Cardiopulmonary consequences of decompression stress.

Clinically undetectable venous gas emboli (VGE) can be routinely demonstrated in both animals and men undergoing clinically uneventful decompression from hyperbaric environments. The effect of VGE on gas exchange and pulmonary hemodynamics in this setting is unclear. We therefore have studied the cardiopulmonary effects of clinically uneventful decompression on unanesthetized sheep. Sheep were instrumented with a femoral arterial catheter, Swan-Ganz catheter, chronic tracheostomy, and were loosely restrained in the prone position. Following baseline measurements of pulmonary artery pressure (pPA), mean pulmonary artery wedge pressure (pPAw), cardiac output (CO), arterial and mixed venous blood gases, Doppler ultrasonic bubble detection, and V/Q scans using 133Xe, the animals were exposed to: (a) a 15-min exposure to 6.03 ATA (n = 8), (b) a 17.5-min exposure to 6.03 ATA, or (c) a 15-min control period at 1 ATA (n = 7). All measured parameters remained unchanged in the control group. VGE were detected in all animals exposed to pressure. In both exposure groups CO fell 20% (P < 0.05) and pulmonary vascular resistance (PVR) rose 60% (P < 0.05) compared to the control group.
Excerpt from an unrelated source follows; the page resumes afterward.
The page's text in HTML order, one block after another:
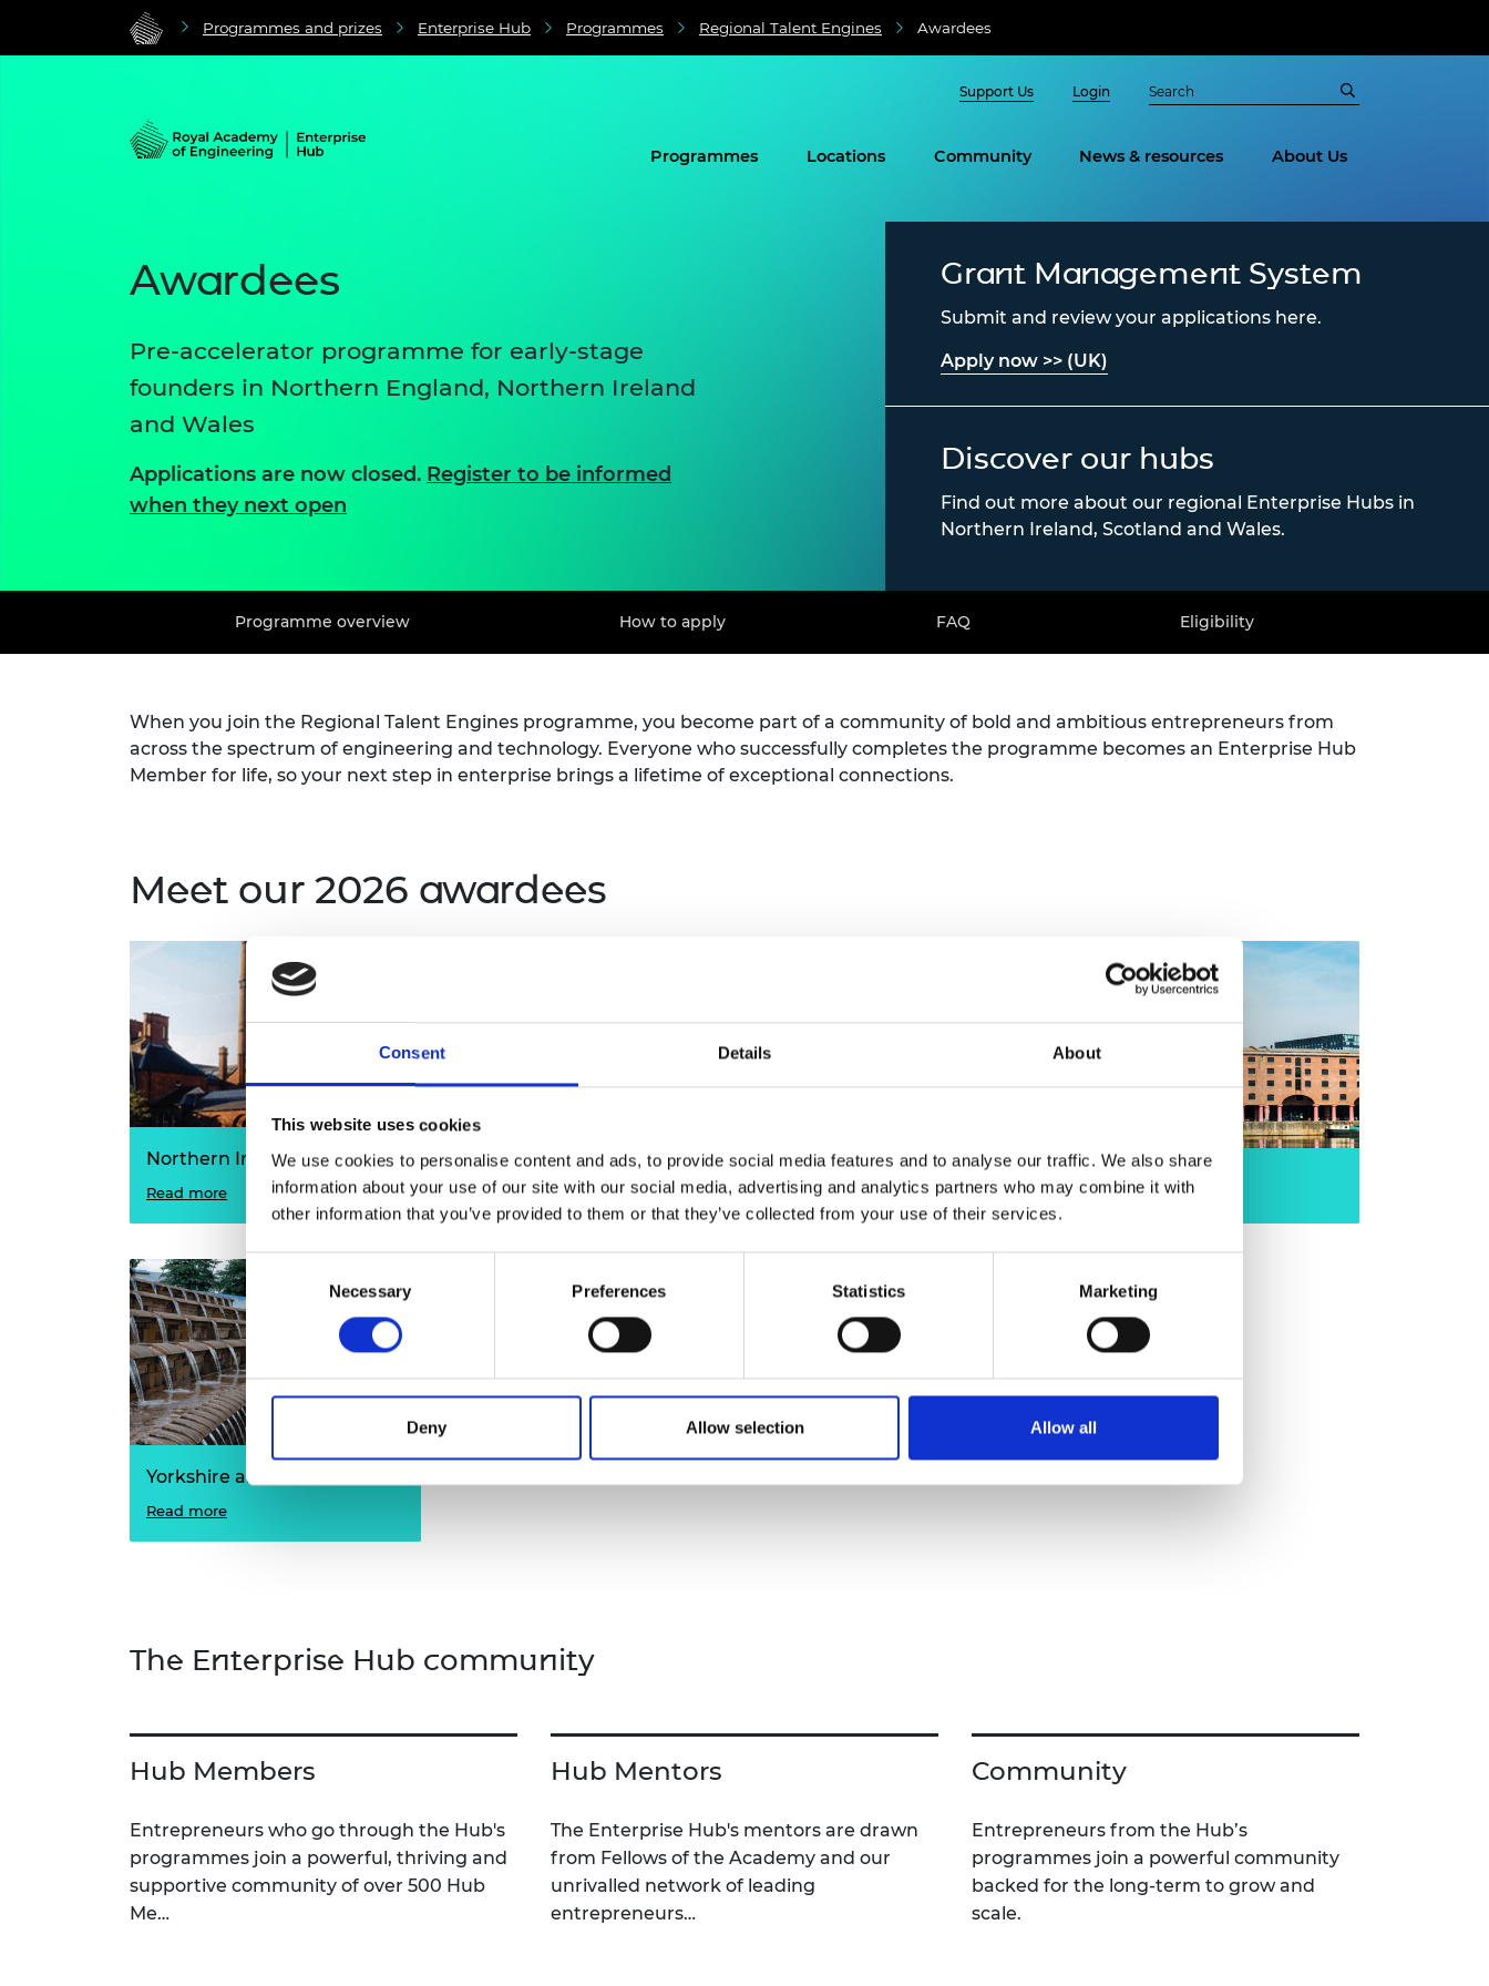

This rise in PVR was significantly in excess of that predicted for the observed fall in CO. Analysis of pPA and pPAw suggested neither right nor left ventricular failure. No significant abnormalities of gas exchange were detected. V/Q scans remained unchanged in all animals. We conclude that CO and PVR are altered by clinically uneventful decompression stress.